Antebellum was originally supposed to come out in the spring and yet it only feels even more relevant today in the wake of months of protests over police brutality, the removal of Confederate monuments, and whether or not black Americans can attain justice in an imperfect system. Antebellum has also been flagged with overly negative reviews and accusations of being just another movie that exploits the horror of slavery for cheap thrills. After having seen the movie, I feel perplexed that so many of my critical brethren could not connect with the film and its finer points on the world we lived in and the world we live in today, inextricably linked.

Eden (Janelle Monae) is an enslaved woman surviving on an eighteenth-century Southern plantation run by Captain Jasper (Jack Huston) and the mistress of the land, Elizabeth (Jena Malone). Then there’s Veronica (Monae) who looks identical to Eden and lives in modern-day. She’s an author and academic speaker on social oppression and politics. How these two women are related, as well as past and present, will be revealed over the course of 100 minutes.

Antebellum is divided almost equally into 30-minute thirds, and it’s the structure that helps to aid in its mystery while also stiffling its larger implications. The first third is watching a plantation and the horrors of slavery; however, there are clues that something strange is happening. Little touches, character responses, a tattoo that seems too eerily modern. From there, we jump forward to the next third with what appears to be the same Eden, this time as a featured academic author. From here, if your mind is similar to mine, you’re attempting to bridge this connection and uncover how the past and present have become entwined. Is Veronica experiencing a deeply felt dream? Is it time travel? That was my guess before starting the film based upon the advertisement. I thought it was going to be a story about horrible racists from America’s past kidnapping black Americans to enslave. It’s a sci-fi angle that can make the material feel fresh, as there are more things to say other than the obvious and profound statements that “Slavery was terrible,” and, “It should never be forgotten or mitigated of its horror.” I also think it would serve as a rebuttal to those who ignorantly argue, “It was so long ago, why does it still matter? Get over it.” The past, in that instance, is literally ensnaring the present and forcing citizens to relive generational trauma. It’s that final third where Antebellum reveals what it really has been all along, and it’s a surprise but it also makes sense in the world that its meant to represent, leaning into a contemptible degree of human avarice that reminded me of HBO’s Westworld. It’s a fitting revelation and, as one would expect, the final third charges into an emotional catharsis as we watch Eden/Veronica fight for her freedom at last.

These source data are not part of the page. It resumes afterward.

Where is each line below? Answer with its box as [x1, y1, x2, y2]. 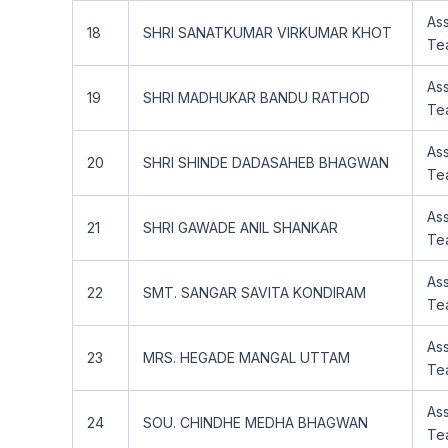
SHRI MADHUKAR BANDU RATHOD [143, 89, 370, 106]
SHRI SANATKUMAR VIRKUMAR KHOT [143, 24, 392, 41]
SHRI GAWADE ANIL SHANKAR [143, 219, 338, 236]
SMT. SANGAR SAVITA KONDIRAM [143, 284, 366, 301]
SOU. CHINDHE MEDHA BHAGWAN [143, 414, 368, 431]
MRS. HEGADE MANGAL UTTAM [143, 349, 350, 366]
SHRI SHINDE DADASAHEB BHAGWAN [143, 154, 389, 171]
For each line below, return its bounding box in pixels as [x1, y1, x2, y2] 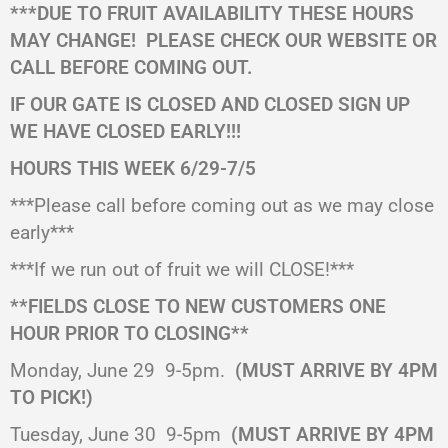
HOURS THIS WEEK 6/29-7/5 [10, 157, 256, 180]
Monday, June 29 [10, 359, 155, 382]
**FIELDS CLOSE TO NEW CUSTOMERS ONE [10, 295, 386, 318]
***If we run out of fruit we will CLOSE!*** [10, 258, 354, 281]
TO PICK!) [10, 386, 93, 409]
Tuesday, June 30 [10, 423, 156, 446]
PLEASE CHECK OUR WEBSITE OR [146, 29, 437, 52]
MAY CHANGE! [10, 29, 136, 52]
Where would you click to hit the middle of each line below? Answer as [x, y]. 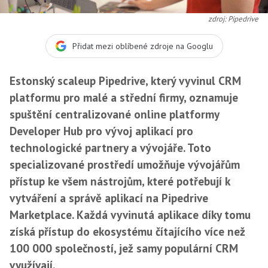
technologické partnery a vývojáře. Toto [110, 147]
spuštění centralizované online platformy [114, 114]
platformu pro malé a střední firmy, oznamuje [124, 97]
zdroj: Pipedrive [233, 19]
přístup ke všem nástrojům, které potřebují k [120, 181]
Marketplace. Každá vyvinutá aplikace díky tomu [130, 214]
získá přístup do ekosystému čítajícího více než [127, 231]
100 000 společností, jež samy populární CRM [124, 248]

However, and this is a word I can already tell I’m going back to repeatedly to qualify my reservations, once the Big Reveal is known I wish we could have spent far more time dwelling in the implications of what exactly it means. I won’t spoil what exactly that reveal is but it’s definitely something that has plenty of social and political commentary and a reflection of our modern times and the injustices that have only been further highlighted this year. It’s such an interesting angle that I almost wish the filmmakers had re-prioritized their movie. Rather than structuring to best serve a mystery with a Shyamalan-style twist, it could have had its Act Two break be its inciting incident, revealing its twist as the starting point for the real terror. As a viewer, while I enjoyed the mystery and portentous mood of the movie, it presents a potent storytelling avenue that is far more compelling than the first two-thirds, but by then it’s too late. It works as context for the behavior and setting we’ve seen, both past and present, but Antebellum strangely suffers from trying to be too clever when a more straightforward version could have better tapped into its full dramatic and political commentary potential.

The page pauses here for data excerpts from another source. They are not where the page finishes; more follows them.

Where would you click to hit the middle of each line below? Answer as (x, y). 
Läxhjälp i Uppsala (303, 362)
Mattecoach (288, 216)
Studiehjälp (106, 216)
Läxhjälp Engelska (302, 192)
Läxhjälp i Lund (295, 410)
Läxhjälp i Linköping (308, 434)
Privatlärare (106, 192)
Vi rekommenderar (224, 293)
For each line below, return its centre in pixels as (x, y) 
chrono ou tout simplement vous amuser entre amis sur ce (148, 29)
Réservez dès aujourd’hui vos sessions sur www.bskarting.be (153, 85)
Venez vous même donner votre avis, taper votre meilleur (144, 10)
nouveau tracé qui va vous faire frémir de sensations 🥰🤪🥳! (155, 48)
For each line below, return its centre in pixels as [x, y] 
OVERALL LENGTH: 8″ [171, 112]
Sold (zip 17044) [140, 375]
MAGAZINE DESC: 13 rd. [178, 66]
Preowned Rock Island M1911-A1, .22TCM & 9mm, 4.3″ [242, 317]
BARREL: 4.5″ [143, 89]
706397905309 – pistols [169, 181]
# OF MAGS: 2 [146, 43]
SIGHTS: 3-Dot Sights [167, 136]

I was intrigued early on and came away genuinely impressed with the technical skills of debut writer/directors Gerard Bush and Christopher Renz. The photography is often stunning and that goes for their visual compositions as well as their specific camera movements. The opening scene involves a tracking shot that starts from the front of the plantation facade, and that’s the best word, all prim and proper and beatific in appearance, before swooping behind and into the slave quarters to see the ugly reality behind that illusion. I didn’t feel like the filmmakers were simply using the backdrop of slavery as cheap genre exploitation. I felt their intentions were good. The horror of slavery isn’t downplayed but it’s also not overtly recreated just to add an easy splash of violence or terror. The movie relies more on implications, like Eden sleeping next to the plantation owner every night or an enslaved man finding his wife’s necklace in a charnel house among a scattering of ashes. The implication of the larger horror is there without having to be explicit. I’m reminded of the abrasively negative condemnations of Netflix’s Cuties insofar as people seemed to be missing obvious artistic intent. These are challenging and uncomfortable movies but movies with something to say, and Antebellum is not just a simple rehash of slavery tropes to turn black people’s historical suffering into slapdash slasher pulp.

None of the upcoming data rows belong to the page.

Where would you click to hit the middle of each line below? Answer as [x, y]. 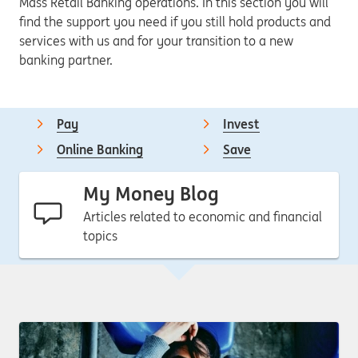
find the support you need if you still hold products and [175, 22]
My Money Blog [151, 194]
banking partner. [66, 60]
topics [100, 236]
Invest [241, 124]
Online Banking [100, 149]
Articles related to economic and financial [203, 217]
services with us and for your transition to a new [156, 41]
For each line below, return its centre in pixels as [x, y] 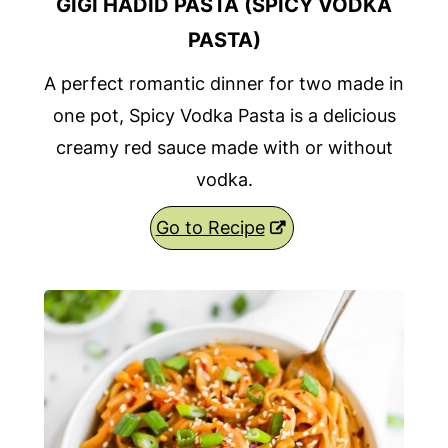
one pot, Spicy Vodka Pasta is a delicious [224, 116]
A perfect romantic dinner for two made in [224, 84]
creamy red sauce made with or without [224, 148]
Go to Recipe [210, 228]

Monae (Hidden Figures) is strong throughout and continues to build her case as a leading lady. She must register her fear in subtle ways without going into larger histrionics, but she maintains a quiet strength that keeps your eyes glued to the screen. Her time spent in the present, as the author calling out aging racist ideology, is bold and confidant and serves as a counterpoint to the woman we’ve experienced on the plantation. We know that woman is still inside Eden. Monae has a late scene set in slow-motion, with the music swelling, that simultaneously feels badass, uplifting, and like an American Valkyrie blazing against unchecked Confederate revisionism.

Antebellum is better than its reputation and offers more from an artistic standpoint than hitting the same points and rehashing the same traumas of the past. It’s a movie built around its mystery when I feel like it had much more it could have said with restructuring and more time spent after its final explanations. As a mysterious thriller, it’s tasteful, thematically involving, and technically impressive. It doesn’t even use the N-word once, which could be decried by some as unrealistic but also a sign of the filmmakers’ good faith to not merely use a shameful historical legacy for base titillation. It works as a thriller with more on its mind. However, and this is my last usage of that word, it’s that mind I was more intrigued by. Antebellum is a B-movie with A-level ambitions but a story structure that keeps it stuck as a well-polished B-movie.

Nate’s Grade: B

Their Finest (2017)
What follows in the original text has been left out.